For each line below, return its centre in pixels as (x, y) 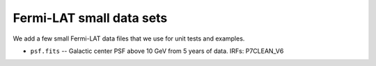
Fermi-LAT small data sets (90, 18)
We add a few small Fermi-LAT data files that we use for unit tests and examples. (129, 38)
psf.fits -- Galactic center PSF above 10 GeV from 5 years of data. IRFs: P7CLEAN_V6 (157, 51)
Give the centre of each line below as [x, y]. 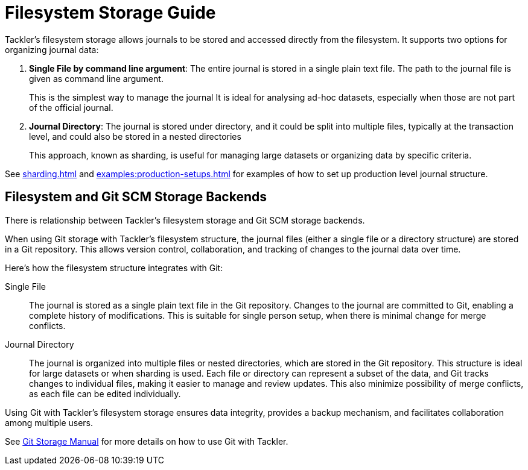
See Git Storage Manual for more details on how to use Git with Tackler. [147, 441]
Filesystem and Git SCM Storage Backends [136, 197]
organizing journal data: [52, 49]
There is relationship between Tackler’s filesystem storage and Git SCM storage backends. [185, 220]
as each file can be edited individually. [105, 393]
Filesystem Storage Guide [110, 13]
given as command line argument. [96, 78]
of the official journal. [71, 107]
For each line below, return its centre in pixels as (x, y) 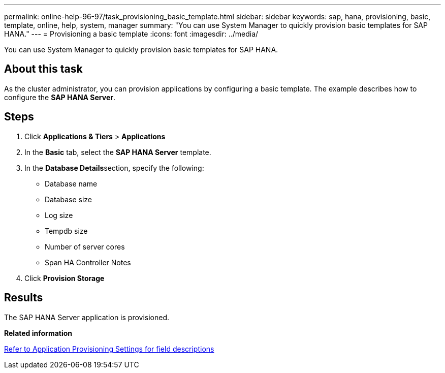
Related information (38, 333)
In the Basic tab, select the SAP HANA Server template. (118, 152)
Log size (59, 215)
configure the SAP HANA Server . (60, 97)
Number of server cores (85, 246)
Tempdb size (66, 231)
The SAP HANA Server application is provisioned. (87, 317)
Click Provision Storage (65, 278)
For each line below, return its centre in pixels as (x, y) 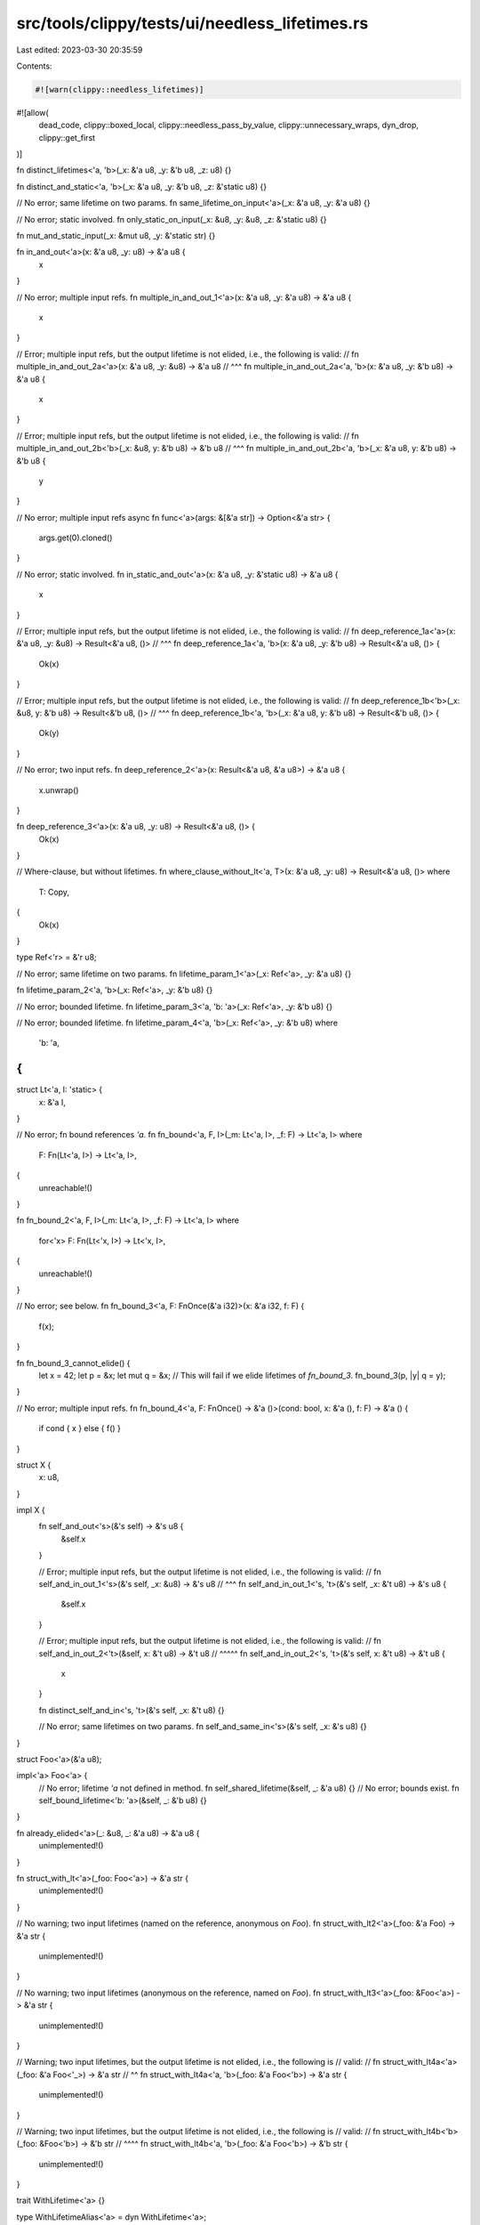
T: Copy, (54, 892)
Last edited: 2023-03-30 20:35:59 (80, 50)
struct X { (34, 1465)
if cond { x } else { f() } (80, 1428)
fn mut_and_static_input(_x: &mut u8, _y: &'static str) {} (116, 236)
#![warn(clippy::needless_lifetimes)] (120, 89)
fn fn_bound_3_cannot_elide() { (73, 1363)
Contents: (34, 66)
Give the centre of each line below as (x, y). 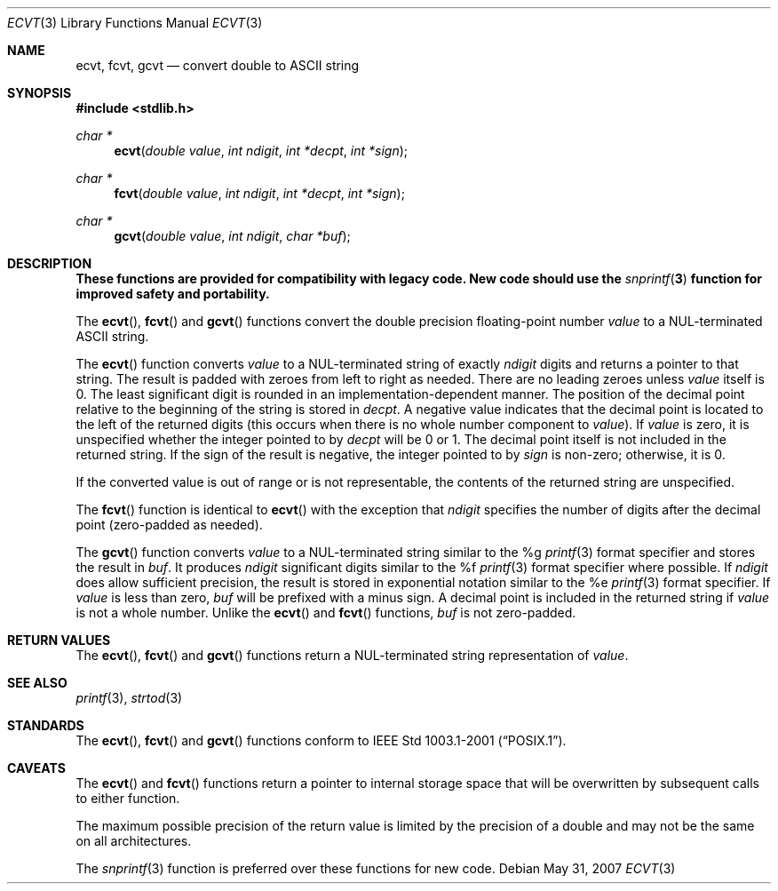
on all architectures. (134, 841)
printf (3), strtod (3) (129, 698)
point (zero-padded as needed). (169, 525)
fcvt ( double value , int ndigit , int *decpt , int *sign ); (259, 193)
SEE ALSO (37, 683)
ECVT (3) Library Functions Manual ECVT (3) (135, 23)
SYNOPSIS (40, 93)
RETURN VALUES (59, 640)

◆ ◆ ◆ ◆ ◆

Required action:
Output each record verbatim, but skip anything that is a picture.

Answer area:
For each line below, return its centre in pixels as (x, y) 
Fermi-LAT small data sets (90, 18)
We add a few small Fermi-LAT data files that we use for unit tests and examples. (129, 38)
psf.fits -- Galactic center PSF above 10 GeV from 5 years of data. IRFs: P7CLEAN_V6 (157, 51)
Give the centre of each line below as [x, y]. 
See Git Storage Manual for more details on how to use Git with Tackler. [147, 441]
Filesystem and Git SCM Storage Backends [136, 197]
organizing journal data: [52, 49]
There is relationship between Tackler’s filesystem storage and Git SCM storage backends. [185, 220]
as each file can be edited individually. [105, 393]
Filesystem Storage Guide [110, 13]
given as command line argument. [96, 78]
of the official journal. [71, 107]
For each line below, return its centre in pixels as (x, y) 
Related information (38, 333)
In the Basic tab, select the SAP HANA Server template. (118, 152)
Log size (59, 215)
configure the SAP HANA Server . (60, 97)
Number of server cores (85, 246)
Tempdb size (66, 231)
The SAP HANA Server application is provisioned. (87, 317)
Click Provision Storage (65, 278)
For each line below, return its centre in pixels as (x, y) 
T: Copy, (54, 892)
Last edited: 2023-03-30 20:35:59 (80, 50)
struct X { (34, 1465)
if cond { x } else { f() } (80, 1428)
fn mut_and_static_input(_x: &mut u8, _y: &'static str) {} (116, 236)
#![warn(clippy::needless_lifetimes)] (120, 89)
fn fn_bound_3_cannot_elide() { (73, 1363)
Contents: (34, 66)
Give the centre of each line below as (x, y). 
on all architectures. (134, 841)
printf (3), strtod (3) (129, 698)
point (zero-padded as needed). (169, 525)
fcvt ( double value , int ndigit , int *decpt , int *sign ); (259, 193)
SEE ALSO (37, 683)
ECVT (3) Library Functions Manual ECVT (3) (135, 23)
SYNOPSIS (40, 93)
RETURN VALUES (59, 640)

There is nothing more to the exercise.